In case a company has acquired another entity and the same is merged in
terms of an approved scheme, immovable properties of the transferee
company are considered deemed to be transferred in the name of the
acquiring company. However, till the time the acquiring company complies
with local / state-specific procedures, including payment of stamp
duty, etc., it would not be actually transferred in the name of the
acquiring company and, hence, would require factual reporting.

ii. In case of business combination as per Ind AS 103, where the acquiring company has identified intangible assets acquired as
a part of the transaction, the nature, and basis, whether or not the
same is in the books of the transferor needs to be evaluated and
recorded.
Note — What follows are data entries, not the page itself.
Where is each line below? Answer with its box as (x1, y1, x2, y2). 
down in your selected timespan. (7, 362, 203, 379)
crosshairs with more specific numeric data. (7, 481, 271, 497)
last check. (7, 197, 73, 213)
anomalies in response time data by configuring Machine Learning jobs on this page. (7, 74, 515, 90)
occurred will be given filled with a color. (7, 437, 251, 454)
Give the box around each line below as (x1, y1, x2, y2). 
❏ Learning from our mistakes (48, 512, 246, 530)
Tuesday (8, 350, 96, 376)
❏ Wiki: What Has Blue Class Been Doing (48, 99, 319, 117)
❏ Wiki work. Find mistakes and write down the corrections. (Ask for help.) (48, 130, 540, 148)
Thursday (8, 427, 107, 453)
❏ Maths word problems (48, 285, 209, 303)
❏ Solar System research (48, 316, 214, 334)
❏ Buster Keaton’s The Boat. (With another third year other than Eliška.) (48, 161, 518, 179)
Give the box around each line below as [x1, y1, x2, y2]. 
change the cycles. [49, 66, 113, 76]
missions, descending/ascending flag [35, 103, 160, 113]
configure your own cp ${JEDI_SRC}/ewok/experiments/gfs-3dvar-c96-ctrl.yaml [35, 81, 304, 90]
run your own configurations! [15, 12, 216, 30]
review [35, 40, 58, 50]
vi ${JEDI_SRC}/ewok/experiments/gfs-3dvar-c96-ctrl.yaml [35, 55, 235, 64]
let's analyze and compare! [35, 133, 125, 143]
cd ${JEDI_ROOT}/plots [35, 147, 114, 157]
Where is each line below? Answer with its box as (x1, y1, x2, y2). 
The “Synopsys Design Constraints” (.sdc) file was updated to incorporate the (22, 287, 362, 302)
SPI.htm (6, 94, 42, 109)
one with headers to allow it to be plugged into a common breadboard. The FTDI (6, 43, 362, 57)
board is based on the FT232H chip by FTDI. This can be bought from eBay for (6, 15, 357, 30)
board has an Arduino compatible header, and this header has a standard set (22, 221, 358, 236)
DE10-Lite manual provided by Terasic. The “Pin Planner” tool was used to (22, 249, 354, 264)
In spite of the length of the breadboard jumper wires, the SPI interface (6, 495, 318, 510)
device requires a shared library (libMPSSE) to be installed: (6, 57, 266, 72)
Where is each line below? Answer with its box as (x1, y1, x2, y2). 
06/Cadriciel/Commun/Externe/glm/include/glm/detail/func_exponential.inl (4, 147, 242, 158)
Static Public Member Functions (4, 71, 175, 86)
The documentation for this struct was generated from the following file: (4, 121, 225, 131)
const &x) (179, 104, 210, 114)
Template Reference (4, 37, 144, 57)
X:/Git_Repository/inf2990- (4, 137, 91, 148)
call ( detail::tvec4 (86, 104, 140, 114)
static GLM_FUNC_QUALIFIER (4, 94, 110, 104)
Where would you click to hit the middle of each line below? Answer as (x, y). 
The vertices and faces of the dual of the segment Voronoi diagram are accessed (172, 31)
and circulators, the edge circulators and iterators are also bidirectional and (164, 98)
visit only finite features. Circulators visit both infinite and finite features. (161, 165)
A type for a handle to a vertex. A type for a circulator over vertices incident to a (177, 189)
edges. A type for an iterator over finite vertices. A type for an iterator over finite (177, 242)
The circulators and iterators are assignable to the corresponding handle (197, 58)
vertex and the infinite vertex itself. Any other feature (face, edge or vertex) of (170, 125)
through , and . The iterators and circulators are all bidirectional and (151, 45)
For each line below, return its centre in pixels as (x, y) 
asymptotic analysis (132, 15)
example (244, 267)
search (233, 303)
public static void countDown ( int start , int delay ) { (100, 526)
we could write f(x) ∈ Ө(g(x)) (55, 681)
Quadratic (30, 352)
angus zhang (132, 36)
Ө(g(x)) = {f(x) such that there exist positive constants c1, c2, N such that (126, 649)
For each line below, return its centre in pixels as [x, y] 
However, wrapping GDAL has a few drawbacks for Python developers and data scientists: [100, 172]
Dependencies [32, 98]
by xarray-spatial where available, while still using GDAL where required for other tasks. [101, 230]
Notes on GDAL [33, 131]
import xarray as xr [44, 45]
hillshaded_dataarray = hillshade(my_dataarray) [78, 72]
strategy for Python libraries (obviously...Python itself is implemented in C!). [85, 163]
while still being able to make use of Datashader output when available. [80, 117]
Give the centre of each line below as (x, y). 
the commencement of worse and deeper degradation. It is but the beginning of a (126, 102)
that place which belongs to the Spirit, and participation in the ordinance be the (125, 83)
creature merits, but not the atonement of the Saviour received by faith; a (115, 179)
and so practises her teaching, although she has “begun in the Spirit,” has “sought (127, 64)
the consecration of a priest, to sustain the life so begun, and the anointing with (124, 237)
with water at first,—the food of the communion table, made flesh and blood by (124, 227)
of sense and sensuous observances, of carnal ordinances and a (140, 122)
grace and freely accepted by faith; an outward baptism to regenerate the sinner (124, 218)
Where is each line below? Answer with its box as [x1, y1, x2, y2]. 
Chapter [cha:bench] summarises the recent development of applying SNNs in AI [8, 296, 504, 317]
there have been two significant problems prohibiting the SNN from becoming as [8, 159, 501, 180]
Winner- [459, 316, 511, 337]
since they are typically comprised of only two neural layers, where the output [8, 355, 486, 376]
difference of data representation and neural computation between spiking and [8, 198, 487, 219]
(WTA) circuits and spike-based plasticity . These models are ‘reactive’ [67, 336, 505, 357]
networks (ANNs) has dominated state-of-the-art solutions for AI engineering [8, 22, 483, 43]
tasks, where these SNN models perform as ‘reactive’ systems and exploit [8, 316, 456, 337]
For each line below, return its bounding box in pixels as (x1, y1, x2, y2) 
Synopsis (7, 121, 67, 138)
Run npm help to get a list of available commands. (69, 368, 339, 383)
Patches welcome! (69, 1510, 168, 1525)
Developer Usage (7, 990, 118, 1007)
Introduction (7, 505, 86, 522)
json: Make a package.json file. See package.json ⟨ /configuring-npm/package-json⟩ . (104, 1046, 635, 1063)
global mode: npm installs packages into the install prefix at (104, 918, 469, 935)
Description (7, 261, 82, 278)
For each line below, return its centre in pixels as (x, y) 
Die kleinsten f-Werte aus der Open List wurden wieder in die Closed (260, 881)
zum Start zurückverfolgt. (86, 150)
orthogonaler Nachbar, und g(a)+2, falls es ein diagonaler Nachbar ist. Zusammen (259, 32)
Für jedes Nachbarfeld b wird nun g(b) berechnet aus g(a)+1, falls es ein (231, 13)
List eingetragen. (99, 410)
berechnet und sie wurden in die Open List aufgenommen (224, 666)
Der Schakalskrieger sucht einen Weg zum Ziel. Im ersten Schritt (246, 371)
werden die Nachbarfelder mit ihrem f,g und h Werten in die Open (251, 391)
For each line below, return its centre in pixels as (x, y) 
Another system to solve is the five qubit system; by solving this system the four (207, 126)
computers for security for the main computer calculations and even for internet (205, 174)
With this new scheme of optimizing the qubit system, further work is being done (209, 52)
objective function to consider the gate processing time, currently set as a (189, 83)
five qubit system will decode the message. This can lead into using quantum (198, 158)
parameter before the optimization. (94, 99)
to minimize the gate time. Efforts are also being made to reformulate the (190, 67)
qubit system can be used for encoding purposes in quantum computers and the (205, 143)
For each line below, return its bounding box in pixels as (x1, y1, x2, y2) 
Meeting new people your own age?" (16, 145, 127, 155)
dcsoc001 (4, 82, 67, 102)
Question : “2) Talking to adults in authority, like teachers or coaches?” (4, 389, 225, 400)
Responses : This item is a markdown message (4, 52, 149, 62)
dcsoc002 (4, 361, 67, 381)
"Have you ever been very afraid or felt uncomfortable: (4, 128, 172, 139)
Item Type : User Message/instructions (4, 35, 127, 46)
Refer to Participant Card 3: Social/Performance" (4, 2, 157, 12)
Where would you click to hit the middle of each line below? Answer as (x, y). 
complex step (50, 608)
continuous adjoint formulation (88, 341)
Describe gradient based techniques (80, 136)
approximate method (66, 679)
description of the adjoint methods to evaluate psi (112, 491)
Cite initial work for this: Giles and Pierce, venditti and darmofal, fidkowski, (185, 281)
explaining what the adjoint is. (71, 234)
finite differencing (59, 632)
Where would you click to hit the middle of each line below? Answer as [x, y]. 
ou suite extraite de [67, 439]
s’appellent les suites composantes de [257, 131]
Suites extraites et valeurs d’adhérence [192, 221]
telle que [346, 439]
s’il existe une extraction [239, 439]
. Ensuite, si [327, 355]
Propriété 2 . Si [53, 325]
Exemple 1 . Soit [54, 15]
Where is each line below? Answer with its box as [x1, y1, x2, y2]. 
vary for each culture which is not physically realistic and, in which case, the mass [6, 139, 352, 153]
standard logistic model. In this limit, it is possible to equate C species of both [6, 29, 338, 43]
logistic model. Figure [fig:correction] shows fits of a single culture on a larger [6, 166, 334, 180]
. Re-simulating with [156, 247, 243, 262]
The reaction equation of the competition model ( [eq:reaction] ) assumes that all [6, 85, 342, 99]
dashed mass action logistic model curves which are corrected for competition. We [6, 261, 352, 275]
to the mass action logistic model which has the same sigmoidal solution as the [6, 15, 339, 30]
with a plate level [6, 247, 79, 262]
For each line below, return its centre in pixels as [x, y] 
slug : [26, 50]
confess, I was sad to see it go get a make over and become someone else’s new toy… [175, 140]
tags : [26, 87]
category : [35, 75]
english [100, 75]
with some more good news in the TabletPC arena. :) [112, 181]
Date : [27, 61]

Further, for intangible assets recorded on consolidated
financial statements, though there is no requirement for reporting by
the auditor, as the Order is only applicable on standalone financial
statements, it would be a good practice for the company to separately
list them in the intangible asset register.

h. Revaluation:
As per the ICAI Guidance Note, this clause is applicable only to the
entity which adopts the revaluation model. Hence, fair valuation of PPE
on first-time adoption, acquisition of assets / business on slump sale
basis or under business combination, change in ROU asset due to lease
modification as per Ind AS 116, re-measurement due to changes in foreign
exchange rates, etc., will not require reporting under this clause.
Further, impairment of PPE accounted under cost model is outside the
purview of reporting.

In case an entity adopts the revaluation model for PPE and Intangible Assets, there could be two scenarios as under:

i. Valuation by an external valuer:
In such cases, the fact should be indicated and the auditor should
check the necessary documentation as to whether he is registered under
Rule 2 of the Valuation Rules specified earlier. In such cases, the
auditor needs to ensure that the management ensured that the principles
laid down in Ind AS 113 on Fair Valuation are adhered to by the valuer.
The auditor should keep in mind the requirements under SA 500 – Audit
Evidence regarding using the Managements’ Expert, indicated earlier.
ii. Internal valuation: The
Order does not seem to mandate that a company needs to get a valuation
done by an external valuer. In such cases, the auditor will have to
exercise a greater degree of professional scepticism and review
the basis and assumptions for arriving at the revised fair value keeping
in mind the requirements of Ind  AS 113 as indicated earlier,
irrespective of the accounting framework. The requirements under SA 540 –
Auditing Accounting Estimates, Including Fair Value Accounting
Estimates and Related Disclosures (covering the extent of use of market
specific inputs and their relevance, assessment of comparable
transactions, basis and justification of unobservable inputs, amongst
others) also need to be kept in mind. In case of any doubt, the auditor should seek the assistance of their own valuation expert keeping in mind the requirements under SA 620 – Using the Work of an Auditors’ Expert, discussed earlier.

CONCLUSION

The
above changes have cast onerous responsibilities on the auditors and in
many cases the auditors would need to go beyond what is stated in the
Order because the devil lies in the details!